Over the past 3 to 4 months gold prices have been trapped in a trading range between $1,200/$1,220 and $1,300, and well off the lows set last December. December’s low came on aggressively bullish FOMC outlook, hopes for the Trump Agenda and a strong dollar. Price action within the range was driven by political fears and uncertain economic data. Leading into June prices were on the move up as tensions with North Korea mounted, Trump rhetoric had the market on edge, political risk in Europe swelled and tepid data weakened the dollar.
The June Central Bank Cycle
In terms of central bank activity gold was expected to keep moving higher on a weakening dollar. Then came June and what happened? The ECB did not live up to expectations, the FOMC did not live up to expectations, the dollar got its bid back, gold prices fell sharply from resistance and have now broken the key technical support level of $1,250. The $1,250 level has been an important level for gold on both the way up and the way down since the beginning of the year and has been crossed, touched and tested more than 20 times since then. What’s important for traders to note is that each time has resulted in a move up or down to the next target area.
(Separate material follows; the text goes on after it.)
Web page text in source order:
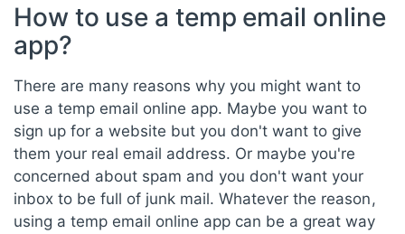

When the central banks were expected to be hawkish (the ECB) and dovish (the FOMC) it created a push/pull effect on the dollar and by extension gold. The euro had been up on hawkishness and was now falling, the dollar had been down on dovishness but was now rising. With this in mind it is a little surprising the Dollar Index didn’t move higher, faster than it did. However, what is important to note hear is that the Dollar Index has broken above a resistance level and appears to be confirming reversal, a move that is also supported by the indicators. So long as the dollar gains strength gold will be under pressure, it may not move lower but it is not likely to move higher either.
Where Will Gold Go Now?
The near term outlook for gold is bearish. On a technical basis prices are set to move lower with only political risk and safety seekers to support them. With elections in the EU largely over, tensions with North Korea and China easing and Trump getting along with the world that support is dubious. Downside targets are in the range of $1,235 to $1,220 over the next two weeks with a move below that possible provided the US data remains consistent with long term economic growth. This week and next are largely void of economic data for the US or the EU, the following week will bring the NFP report.